(Data items)

_ _ _ _ _

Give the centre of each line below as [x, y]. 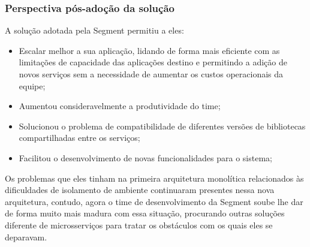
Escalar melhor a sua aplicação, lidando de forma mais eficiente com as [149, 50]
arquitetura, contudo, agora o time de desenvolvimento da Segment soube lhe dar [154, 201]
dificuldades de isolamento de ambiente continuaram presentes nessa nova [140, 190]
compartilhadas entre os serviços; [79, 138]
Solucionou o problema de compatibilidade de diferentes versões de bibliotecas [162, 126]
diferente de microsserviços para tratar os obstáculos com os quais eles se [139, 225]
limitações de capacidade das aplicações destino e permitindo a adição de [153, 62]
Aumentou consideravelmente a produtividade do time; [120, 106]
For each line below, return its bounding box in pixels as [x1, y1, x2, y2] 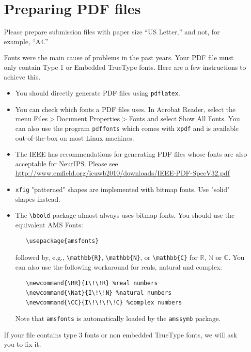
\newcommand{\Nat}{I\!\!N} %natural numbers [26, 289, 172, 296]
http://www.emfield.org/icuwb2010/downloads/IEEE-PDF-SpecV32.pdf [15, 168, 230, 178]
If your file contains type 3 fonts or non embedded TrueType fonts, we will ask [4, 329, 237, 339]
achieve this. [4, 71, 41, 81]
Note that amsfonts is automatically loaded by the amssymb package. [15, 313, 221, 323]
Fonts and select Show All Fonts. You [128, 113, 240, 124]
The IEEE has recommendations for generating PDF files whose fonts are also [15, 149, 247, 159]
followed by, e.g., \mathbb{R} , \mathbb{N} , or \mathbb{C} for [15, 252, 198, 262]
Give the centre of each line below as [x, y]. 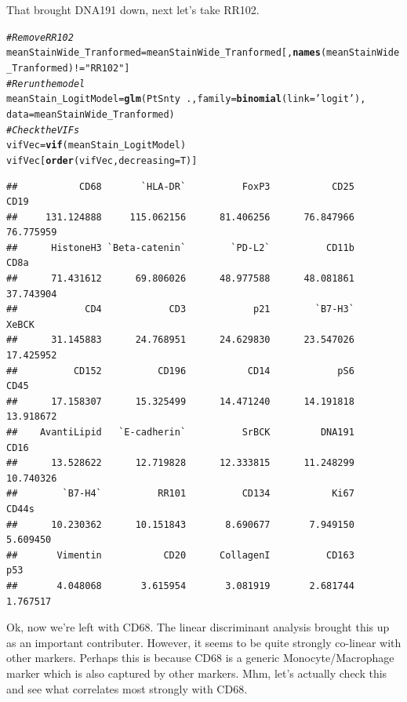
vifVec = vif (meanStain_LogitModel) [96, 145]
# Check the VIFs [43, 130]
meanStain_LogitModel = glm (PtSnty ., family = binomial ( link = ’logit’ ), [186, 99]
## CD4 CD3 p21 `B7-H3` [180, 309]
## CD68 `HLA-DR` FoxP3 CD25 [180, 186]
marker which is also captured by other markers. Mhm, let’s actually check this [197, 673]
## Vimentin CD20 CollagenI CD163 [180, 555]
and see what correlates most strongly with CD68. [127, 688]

_ _ _ _ _

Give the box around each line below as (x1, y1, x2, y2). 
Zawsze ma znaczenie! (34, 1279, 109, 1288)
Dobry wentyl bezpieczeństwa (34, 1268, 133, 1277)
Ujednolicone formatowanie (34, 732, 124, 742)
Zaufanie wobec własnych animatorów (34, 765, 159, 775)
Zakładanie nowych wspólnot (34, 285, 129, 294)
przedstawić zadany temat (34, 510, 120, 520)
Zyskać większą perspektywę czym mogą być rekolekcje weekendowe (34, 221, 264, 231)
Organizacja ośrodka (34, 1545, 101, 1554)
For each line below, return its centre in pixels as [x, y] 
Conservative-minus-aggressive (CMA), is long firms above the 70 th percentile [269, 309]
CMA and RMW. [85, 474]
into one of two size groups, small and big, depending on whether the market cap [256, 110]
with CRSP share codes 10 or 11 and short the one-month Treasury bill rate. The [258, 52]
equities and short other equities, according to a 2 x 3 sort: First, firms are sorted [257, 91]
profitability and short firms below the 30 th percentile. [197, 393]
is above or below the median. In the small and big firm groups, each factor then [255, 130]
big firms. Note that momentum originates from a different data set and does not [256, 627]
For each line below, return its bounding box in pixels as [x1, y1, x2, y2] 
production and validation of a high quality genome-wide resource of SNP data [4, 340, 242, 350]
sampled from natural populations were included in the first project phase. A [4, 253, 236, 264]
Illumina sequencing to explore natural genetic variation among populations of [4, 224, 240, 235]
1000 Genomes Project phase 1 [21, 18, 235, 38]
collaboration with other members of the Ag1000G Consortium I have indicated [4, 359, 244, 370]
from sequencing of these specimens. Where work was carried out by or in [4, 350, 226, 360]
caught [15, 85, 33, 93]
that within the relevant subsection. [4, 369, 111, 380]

_ _ _ _ _

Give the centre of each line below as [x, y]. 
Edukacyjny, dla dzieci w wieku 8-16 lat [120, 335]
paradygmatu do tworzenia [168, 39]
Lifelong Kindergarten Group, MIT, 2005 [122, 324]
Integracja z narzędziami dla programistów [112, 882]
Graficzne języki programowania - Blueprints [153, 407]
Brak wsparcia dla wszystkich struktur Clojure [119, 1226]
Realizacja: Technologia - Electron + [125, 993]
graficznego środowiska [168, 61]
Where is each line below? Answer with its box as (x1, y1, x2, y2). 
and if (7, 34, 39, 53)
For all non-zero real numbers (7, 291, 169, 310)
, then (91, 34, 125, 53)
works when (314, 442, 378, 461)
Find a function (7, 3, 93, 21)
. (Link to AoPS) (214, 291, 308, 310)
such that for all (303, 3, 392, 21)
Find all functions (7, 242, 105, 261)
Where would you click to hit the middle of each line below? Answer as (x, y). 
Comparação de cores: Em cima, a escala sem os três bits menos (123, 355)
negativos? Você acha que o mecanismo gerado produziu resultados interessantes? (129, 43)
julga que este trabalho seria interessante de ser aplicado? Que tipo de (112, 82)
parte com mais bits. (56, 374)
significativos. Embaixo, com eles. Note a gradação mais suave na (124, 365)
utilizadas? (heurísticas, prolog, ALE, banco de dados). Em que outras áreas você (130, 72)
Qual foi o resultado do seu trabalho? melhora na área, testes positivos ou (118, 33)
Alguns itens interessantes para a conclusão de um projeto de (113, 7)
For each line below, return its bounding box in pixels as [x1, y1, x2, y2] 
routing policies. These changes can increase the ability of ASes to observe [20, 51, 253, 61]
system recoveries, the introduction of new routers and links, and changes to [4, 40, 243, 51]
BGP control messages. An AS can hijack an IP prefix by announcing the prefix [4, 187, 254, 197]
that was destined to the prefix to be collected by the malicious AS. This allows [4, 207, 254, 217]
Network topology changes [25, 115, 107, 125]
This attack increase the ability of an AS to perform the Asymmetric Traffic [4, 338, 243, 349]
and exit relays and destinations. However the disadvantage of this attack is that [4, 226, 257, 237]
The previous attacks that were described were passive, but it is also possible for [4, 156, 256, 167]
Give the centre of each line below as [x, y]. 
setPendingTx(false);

_ _ _ _ _

◆ YOUR INSTRUCTIONS ◆
Taking the entries above, copy word for word the lines from the one with "arquitetura, contudo, agora" up to and including the one with "CD25 [180, 186]", without any picture.

◆ SOLUTION TO THE PROBLEM ◆
arquitetura, contudo, agora o time de desenvolvimento da Segment soube lhe dar [154, 201]
dificuldades de isolamento de ambiente continuaram presentes nessa nova [140, 190]
compartilhadas entre os serviços; [79, 138]
Solucionou o problema de compatibilidade de diferentes versões de bibliotecas [162, 126]
diferente de microsserviços para tratar os obstáculos com os quais eles se [139, 225]
limitações de capacidade das aplicações destino e permitindo a adição de [153, 62]
Aumentou consideravelmente a produtividade do time; [120, 106]
For each line below, return its bounding box in pixels as [x1, y1, x2, y2] 
\newcommand{\Nat}{I\!\!N} %natural numbers [26, 289, 172, 296]
http://www.emfield.org/icuwb2010/downloads/IEEE-PDF-SpecV32.pdf [15, 168, 230, 178]
If your file contains type 3 fonts or non embedded TrueType fonts, we will ask [4, 329, 237, 339]
achieve this. [4, 71, 41, 81]
Note that amsfonts is automatically loaded by the amssymb package. [15, 313, 221, 323]
Fonts and select Show All Fonts. You [128, 113, 240, 124]
The IEEE has recommendations for generating PDF files whose fonts are also [15, 149, 247, 159]
followed by, e.g., \mathbb{R} , \mathbb{N} , or \mathbb{C} for [15, 252, 198, 262]
Give the centre of each line below as [x, y]. 
vifVec = vif (meanStain_LogitModel) [96, 145]
# Check the VIFs [43, 130]
meanStain_LogitModel = glm (PtSnty ., family = binomial ( link = ’logit’ ), [186, 99]
## CD4 CD3 p21 `B7-H3` [180, 309]
## CD68 `HLA-DR` FoxP3 CD25 [180, 186]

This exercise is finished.